Calmement Étienne avait répondu :
– Si c’était toi, je te ferais gouter de mon uppercut, mais ce serait moins grave ! Non, sérieusement, elle sait bien que je suis son amoureux depuis qu’elle a fêté ses 10 ans un jour d’été au Cap.
– Au Cap ? Vous êtes allés en Afrique, quand vous étiez petits ?
– Non, entre nous, pour tous ceux de la bande, le Cap, c’était Capbreton. Quand tu voudras bien lever le nez de tes bouquins, on t’y emmènera, je te le promets et je lui ferais officiellement ma demande.
– Tu veux dire que vous n’avez jamais…
– Que tu es chiant quand tu veux mon pauvre Antoine ! Vas te faire foutre !
Lisa riait toute seule à l’évocation de ce souvenir, la petite Lou était déjà en route et personne n’était dans le secret.
Par la suite, Lisa bifurqua vers la gynécologie obstétrique quant à Étienne après avoir longtemps hésité, il saisit l’opportunité d’une création de poste aux urgences pédiatriques et quitta le service de Ledulie quelques années plus tard. Antoine malheureusement poursuivit son aventure auprès du grand patron.
Le temps était passé si vite entre un métier qu’elle aimait, ses enfants qu’elle adorait, son amour indéfectible pour Étienne et sa passion pour Antoine. La mort de cet homme n’avait rien effacé, tout juste avait-elle tenté de faire face pour les enfants et pour son mari.

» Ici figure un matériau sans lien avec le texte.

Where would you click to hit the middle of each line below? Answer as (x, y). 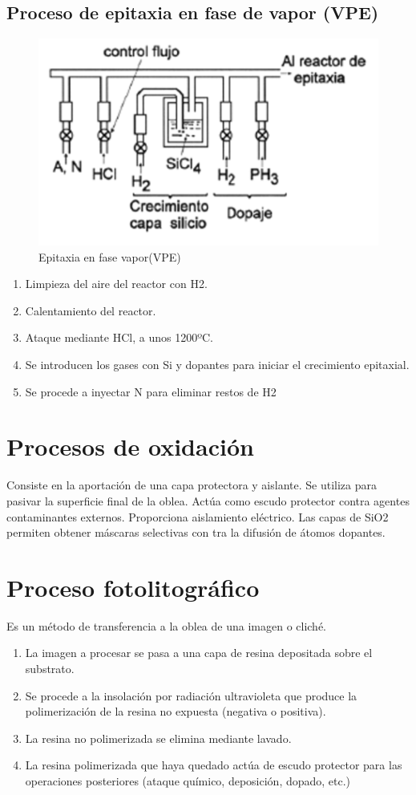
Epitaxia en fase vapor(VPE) (110, 256)
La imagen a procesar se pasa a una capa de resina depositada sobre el (199, 653)
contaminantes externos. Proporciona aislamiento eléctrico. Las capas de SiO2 (198, 516)
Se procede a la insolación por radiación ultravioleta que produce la (191, 695)
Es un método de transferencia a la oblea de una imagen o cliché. (167, 625)
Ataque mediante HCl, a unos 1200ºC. (119, 337)
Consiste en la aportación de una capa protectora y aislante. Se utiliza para (192, 485)
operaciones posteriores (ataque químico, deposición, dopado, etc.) (188, 781)

« Antoine », Lisa prononça son prénom tout haut, au milieu de la chambre, assise sur le bord du lit, tandis qu’elle choisissait les vêtements d’Étienne. Pas un seul jour sans qu’elle ne pense à ce brillant chercheur qu’elle avait aimé dès leur première rencontre, mais elle était promise à Étienne depuis l’enfance et Antoine Salve n’était pas de ceux qui trahissent un ami. Pourtant, la force qui les attirait l’un vers l’autre était irrésistible.
La sonnerie de son téléphone l’arracha à sa rêverie. La standardiste de l’hôtel la prévenait que le Directeur du centre de Thalasso souhaitait lui rendre visite.

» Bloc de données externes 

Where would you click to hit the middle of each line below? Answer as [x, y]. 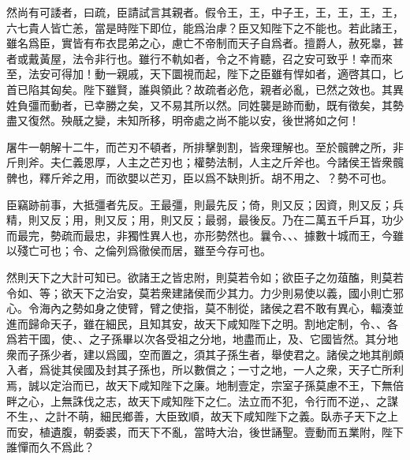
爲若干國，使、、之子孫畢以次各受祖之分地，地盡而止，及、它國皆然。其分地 [202, 339]
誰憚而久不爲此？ [50, 447]
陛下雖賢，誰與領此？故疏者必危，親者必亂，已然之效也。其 [238, 89]
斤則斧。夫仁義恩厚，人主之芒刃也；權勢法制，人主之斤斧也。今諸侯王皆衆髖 [205, 162]
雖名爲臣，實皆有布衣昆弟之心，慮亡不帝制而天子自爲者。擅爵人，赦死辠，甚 [205, 43]
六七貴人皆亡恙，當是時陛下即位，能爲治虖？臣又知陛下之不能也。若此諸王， [205, 27]
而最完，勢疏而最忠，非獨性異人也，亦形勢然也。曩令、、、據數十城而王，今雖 [205, 235]
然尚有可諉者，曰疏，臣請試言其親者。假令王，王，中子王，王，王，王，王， [205, 12]
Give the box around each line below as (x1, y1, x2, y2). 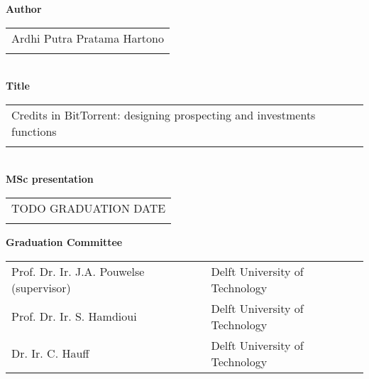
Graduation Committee (6, 234, 123, 249)
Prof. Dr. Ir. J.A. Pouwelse (11, 262, 145, 279)
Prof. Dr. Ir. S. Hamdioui (11, 308, 137, 325)
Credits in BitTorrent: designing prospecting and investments (11, 106, 316, 123)
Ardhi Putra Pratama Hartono (11, 29, 164, 46)
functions (11, 122, 57, 139)
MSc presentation (6, 171, 94, 186)
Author (6, 1, 42, 16)
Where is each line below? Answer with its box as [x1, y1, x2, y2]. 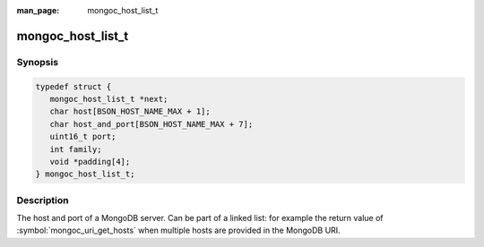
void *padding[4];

Bizarre, pensa Lisa, j’espère qu’Étienne…
Quelqu’un frappait à la porte de la suite. Elle ne savait pourquoi, mais son cœur battait à tout rompre. Un pressentiment la faisait trembler mais elle ouvrit la porte avec détermination prête à affronter le porteur de nouvelles.
Le couloir était dans la pénombre et Lisa ne distingua pas tout de suite le visage de son interlocuteur. Elle cherchait dans sa mémoire si elle avait déjà rencontré ce directeur, non jamais, pensa-t-elle. Tout est toujours parfait ici.

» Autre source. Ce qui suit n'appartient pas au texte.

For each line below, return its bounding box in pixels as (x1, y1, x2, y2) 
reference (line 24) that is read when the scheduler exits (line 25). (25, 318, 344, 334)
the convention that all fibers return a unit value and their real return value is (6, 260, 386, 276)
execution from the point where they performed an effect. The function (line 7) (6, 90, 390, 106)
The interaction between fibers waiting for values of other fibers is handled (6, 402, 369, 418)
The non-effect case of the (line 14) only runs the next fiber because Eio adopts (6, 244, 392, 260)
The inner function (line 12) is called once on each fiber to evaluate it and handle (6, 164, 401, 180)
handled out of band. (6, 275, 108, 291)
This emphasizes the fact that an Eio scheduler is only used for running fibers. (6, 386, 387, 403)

– Lisa, je suis désolé que nous nous retrouvions ainsi.
Alors Lisa aperçut Étienne derrière l’homme qui s’adressait à elle.
– Que se passe-t-il Étienne ? Elle ignorait le directeur tout à son inquiétude pour son mari.
– Je vais très bien Chérie, viens entrons, nous devons parler avec Sébastien.
– Sébastien ? Alors seulement elle regarda l’homme qui s’était fait annoncer.
– Sébastien Salve, le fils d’Antoine et de Florence, celui qui vous a fait faux bond pendant toutes ces années ! L’homme avait prononcé ces mots d’une voix altérée, presqu’à voix basse.
Étienne ferma la porte et attira sa femme contre lui. Lisa était abasourdie. Tous trois s’assirent dans le salon et Sébastien, qui parlait difficilement commença.
– Je vous expliquerai ce que fut ma vie jusqu’à ce jour, mais avant nous devons rentrer à Paris, au plus vite. Camille a eu un accident de voiture, près de Tours, sur la route entre Berthenay et Tours.
Lisa avait repris son sang-froid. Son cerveau fonctionnait à vive allure maintenant, les questions fusaient.
– Comment va-t-elle ? Mais c’est le village où habitent les Ledulie, dit-elle que faisait-elle là-bas ? Aucun d’entre nous n’y ai retourné depuis qu’Antoine, depuis qu’il y a eu…
Lisa ne pouvait terminer ses phrases tant cette évocation était pénible à tous.
– Je ne sais pas, je n’y comprends rien, répondit Étienne.
– Qui vous a prévenu ? demanda-t-elle en s’adressant aux deux hommes.